I detenuti non tengono soldi, c'è un conto corrente interno gestito dal personale amministrativo e chi
ha soldi sul conto può fare la spesa. Io, per evitare il fatto umiliante di venire a chiedere soldi al
cappellano, due volte al mese metto 10 euro sul conto di chi ha meno di 3 euro. L'anno scorso ho
speso 20300 euro e rotti per questo. Naturalmente ho bussato alla Caritas, all'8 per 1000, alle
parrocchie... ho messo le mani ovunque potevo tirar fuori soldi, perché io ritengo che sia un dovere
di giustizia. Non è tanto, ma 20 euro al mese a chi non ha nulla, consente quel briciolino di dignità
che ti impedisce di essere totalmente dipendente dagli altri e quindi schiavizzabile da altri.
Sono due anni e mezzo che vivo questa situazione e mi sono reso conto di queste povertà così
esasperate dall'essere dentro una struttura che toglie la libertà.
C'è il problema dei suicidi, anche delle guardie si sono suicidate. Una situazione disumana.
Quello che conta è un minimo di rapporto umano. A Livorno, faccio un esempio, c'è un nuovo
carcere, Le Sughere, e i detenuti che hanno conosciuto la vita del vecchio fatiscente carcere lo
rimpiangono. Nel nuovo carcere sono cresciuti tutti i disagi.
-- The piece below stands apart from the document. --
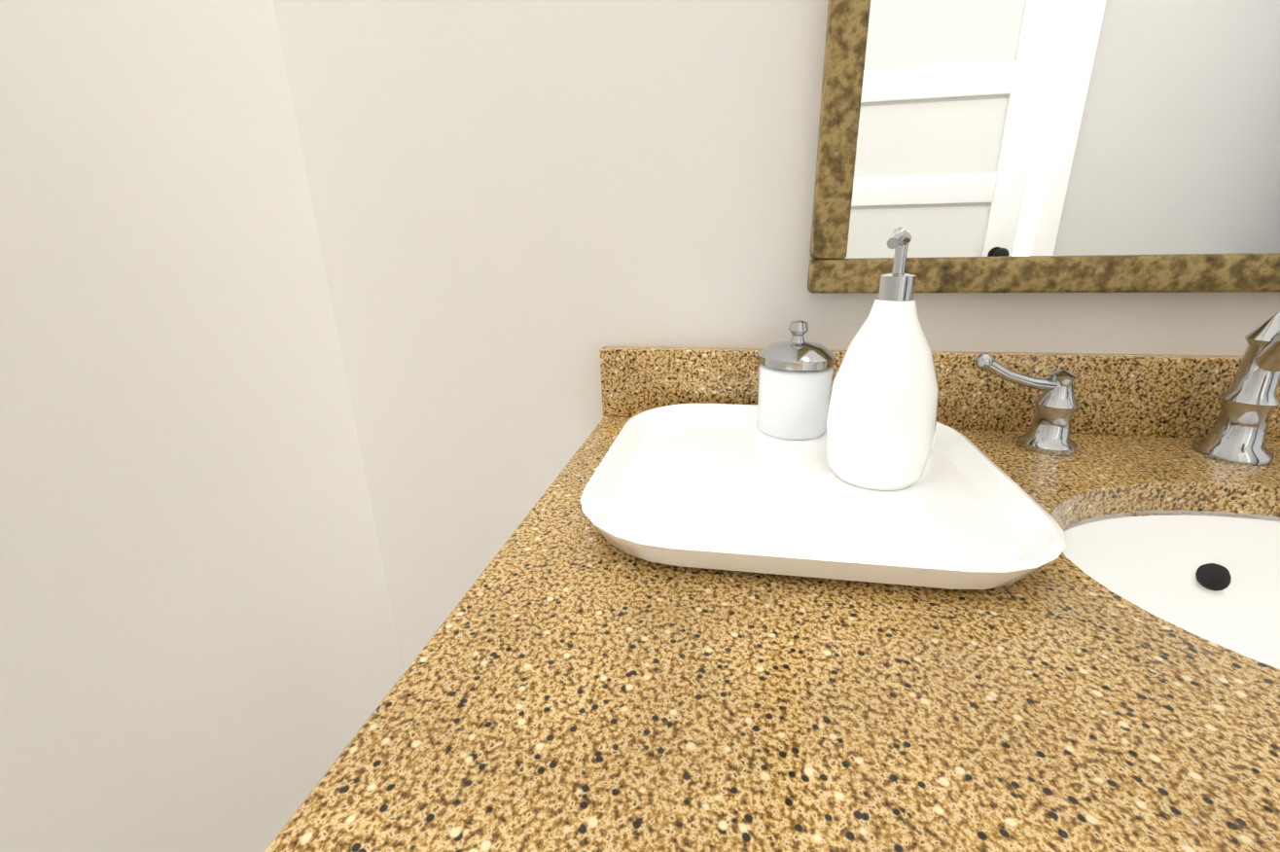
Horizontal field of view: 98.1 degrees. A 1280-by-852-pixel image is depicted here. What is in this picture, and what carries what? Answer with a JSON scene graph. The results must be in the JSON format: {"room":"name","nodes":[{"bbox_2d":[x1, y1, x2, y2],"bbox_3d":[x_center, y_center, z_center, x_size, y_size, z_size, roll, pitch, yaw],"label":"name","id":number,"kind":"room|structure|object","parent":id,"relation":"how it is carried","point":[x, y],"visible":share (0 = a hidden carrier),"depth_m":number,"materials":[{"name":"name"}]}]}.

I nuovi carceri son fatti con dei moduli
in cemento armato che convergono al centro, tutti dotati di cancelli elettrici con comando a distanza,
telecamere da tutte le parti, una guardiola difesa da vetri infrangibili che impedisce anche il solo
contatto con le guardie. Tra le guardie ci sono persone brave, meno brave, poco brave. Pessime non
ne ho trovate, poco brave sì. Ma anche il conflitto verbale è una forma di rapporto. Quando io devo
parlare con un altoparlante, l'ambiente è sovraffollato e invivibile comunque per la ristrettezza degli
spazi, si rimpiange il vecchio carcere dove almeno un contatto umano con le guardie era inevitabile.
In un mondo di tale povertà, l'unica maniera di essere "ascoltati" è il suicidio o l'autolesionismo.
Non è raro trovare detenuti che spezzano una lametta di rasoio e si incidono la pelle tagliuzzandola
a volte con grave rischio per la vita o per lesioni permanenti.
Solitudini che gridano, tentativi un po' furbeschi di passare qualche giorno in infermeria, tentativi di
suicidio per richiamare l'attenzione finiti tragicamente magari perché chi doveva guardare non ha
guardato... Storie che si ascoltano dai detenuti stessi che ne sono protagonisti.
Ci vorrebbe un lavoro molto più attento... io faccio quello che posso. Per il "trattamento" ci sono 3
educatori, ma di fronte a oltre 200 persone, cosa possono rappresentare?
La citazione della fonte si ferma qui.